A traditional GA consists of selection, crossover, and mutation operators that are performed iteratively after the problem is adapted to the algorithm. In the adaptation step, the data set is divided into subsets at the size of the number of genes. These subsets are called chromosomes and all chromosomes are called population. The selection operator computes a fitness value for each chromosome for crossover. This fitness value is obtained by computing the classification success that the genes in the chromosomes obtain. In the crossover step, paired chromosomes according to their fitness values can exchange genes among each other in proportion to the crossover rate. In this way, common genes of two chromosomes are able to create new and more successful chromosomes. Mutation is the change that occurs in the genes of chromosomes at mutation rate. Thanks to these changes, different genes can also be tested by enlarging the solution set. By choosing the chromosomes with the highest performance value following the mutation processes, a new generation is created. These operators are repeated until the desired fitness function is obtained or as much as the number of iterations.
3. PROPOSED APPROACH
The approach that was developed in this study is made up of two steps. In the first step, gene selection is done by letting the filter algorithms work in ensemble way. In the second step, another gene selection is done iteratively by using GA among the genes that were obtained from the first step. Furthermore, in this step, classification algorithms are used in ensemble way to compute the fitness value of the GA.
As mentioned earlier, although they run fast, gene filtering approaches are not sufficient on their own for choosing the significant genes. Wrapper approaches, on the other hand, yield a higher classification success even though the computation cost is high. Therefore, the hybrid algorithms that are created by combining these two different approaches run fast and better performance values can be obtained from them. Yet, while the genes are being selected in the filtering step, there are some genes left out. This can pose a great risk because these left out genes might be significant when they are selected with different genes and they might be related to cancer although they are not statistically significant according to the relevant filtering algorithm. In this case, a poor gene pool that does not possess sufficient information about cancer is transferred to the wrapper approach in the second step. This will have a direct effect on the performance of the wrapper approach and the desired performance value can never be obtained by these filtered genes. In the first step, using multiple algorithms that perform gene selection through statistical methods instead of using only one single filter algorithm makes it possible to overcome this difficulty. Thus, even if a cancer-related gene is not chosen by one algorithm, it still has a chance to be selected by another one. In this respect, an ensemble gene selection algorithm using Fisher correlation algorithm, IG, and WRS was developed for the first step of the study.
The developed ensemble gene selection algorithm grades all the genes through three filter algorithms separately.

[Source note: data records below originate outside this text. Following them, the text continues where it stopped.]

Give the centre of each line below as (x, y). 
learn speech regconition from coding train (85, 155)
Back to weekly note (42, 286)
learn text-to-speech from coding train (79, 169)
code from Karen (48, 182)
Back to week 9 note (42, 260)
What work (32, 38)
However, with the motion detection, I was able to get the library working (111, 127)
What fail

The three gene grading list that was obtained as a result of this is put into an order from the gene with the highest grade to the one with the lowest. At this point, in order to determine the number of genes to be selected, the performance values that KNN obtain as a fast classification algorithm are used. In the KNN algorithm, Euclidean distance function which is given in Equation (7) was used to calculate the distance between gene expression values and the value of 5 was used as K parameter. The performance score of each subset is calculated by leave one out cross validation (LOOCV) method. Initially, gene-subsets are determined through each filter algorithm. By choosing the subsets with the most successful LOOCV value a new common subset is created. In this way, the gene selection processes are completed in the first step. However, under the condition when the most successful LOOCV values are obtained using different number of genes by each filter algorithm, it appears a disproportional distribution. On one hand, a filter algorithm can return a higher success with fewer genes, on the other hand, another one can have the same success with a greater number of genes. In order that the mutation operator of the developed GA in the second step can take this disproportional distribution into consideration, significance degree of each gene is calculated by using Equation (8). The flowchart of the developed ensemble gene selection algorithm is presented in Figure 1.
In the equation,
In the equation, X stands for the selected gene-subset, while
At the adaptation step of the GA, the genes that were selected by the ensemble gene selection algorithm are subdivided into the subsets in a way that they make random combinations (Figure 2). These subsets form the GA chromosomes.
The fitness value of each chromosome following the adaptation step is the LOOCV value that is obtained as a result of the classification process made with the genes in the chromosome. However, while obtaining this LOOCV value, an ensemble classification algorithm made up of KNN, SVM, and Bayes is used instead of one single algorithm. This algorithm makes a new classification estimation through majority voting by looking at the classification estimations made by KNN, SVM, and Bayes for each sample (Figure 3). Euclidian is used as distance measurement in KNN and nonlinear radial basis function (RBF) is used for the kernel function of SVM.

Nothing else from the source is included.